(Stored items from a collection)

────────────────────────────────────────

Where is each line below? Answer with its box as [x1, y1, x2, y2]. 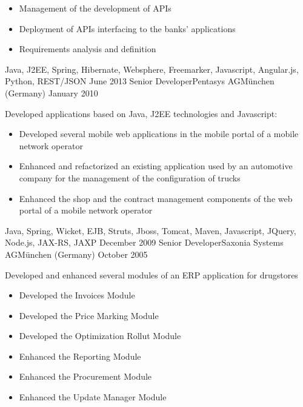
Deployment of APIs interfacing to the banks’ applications [19, 22, 236, 35]
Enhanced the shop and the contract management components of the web [19, 192, 293, 204]
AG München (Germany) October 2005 [5, 247, 148, 260]
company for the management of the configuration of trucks [19, 171, 241, 184]
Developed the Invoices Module [19, 289, 135, 301]
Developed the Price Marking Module [19, 309, 159, 321]
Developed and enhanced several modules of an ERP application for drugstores [5, 268, 298, 281]
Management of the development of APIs [19, 2, 171, 14]
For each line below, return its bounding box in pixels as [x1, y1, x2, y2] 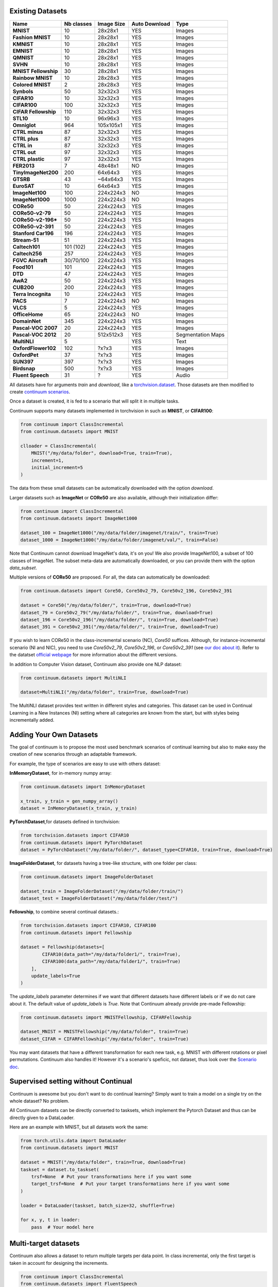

────────────────────────────────────────

◆ PROMPT
The records above must be retyped exactly. Please omit the pictures.

◆ ANSWER BOX
Where is each line below? Answer with its box as [x1, y1, x2, y2]. 
Deployment of APIs interfacing to the banks’ applications [19, 22, 236, 35]
Enhanced the shop and the contract management components of the web [19, 192, 293, 204]
AG München (Germany) October 2005 [5, 247, 148, 260]
company for the management of the configuration of trucks [19, 171, 241, 184]
Developed the Invoices Module [19, 289, 135, 301]
Developed the Price Marking Module [19, 309, 159, 321]
Developed and enhanced several modules of an ERP application for drugstores [5, 268, 298, 281]
Management of the development of APIs [19, 2, 171, 14]
For each line below, return its bounding box in pixels as [x1, y1, x2, y2] 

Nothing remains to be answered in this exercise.